Chelsea Green, 288 pp.
Review by David
Edwards
This book deals
with the real environmental crisis—the crisis that lies in the fact that the modern
mass media system is a corporate system deeply embedded in, and dependent on, the wider
corporate status quo; and in the related capacity of corporate power to boost facts,
ideas, and political choices conducive to profit maximization, and to stifle those that
are not. The effect of these realities on the environmental movement has been both
dramatic and catastrophic.
In 1989 a New
York Times poll found that 80 percent of people surveyed agreed that “protecting
the environment is so important that standards cannot be too high and continuing
environmental improvements must be made regardless of cost.” In the same year Green
parties in Europe attracted 15 percent of the vote, while 16 percent of Canadians surveyed
said the environment was the most important problem in Canada.
By 1991, 50 percent
of those surveyed agreed that environmentalists had “gone too far,” compared
with 17 percent the year before.
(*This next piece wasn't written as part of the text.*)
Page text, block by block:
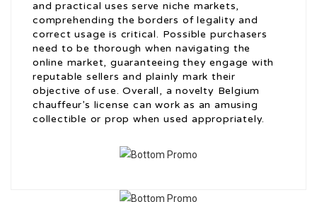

The decline in Green party fortunes reflected this
perception, notably in Britain where Jonathon Porritt observed that the British Green
party had “all but disappeared as a serious political force.”
According to Sharon
Beder, this rapid change in feeling is the result of a massive corporate response to the
threat of costly environmental regulations. Corporate executives realized that
environmentalism was, in their own words, “the life and death PR battle of the 1990s.”
The objective, one consultant told the oil and gas industry, was to “put the
environmental lobby out of business,” to render it “superfluous, an anachronism.”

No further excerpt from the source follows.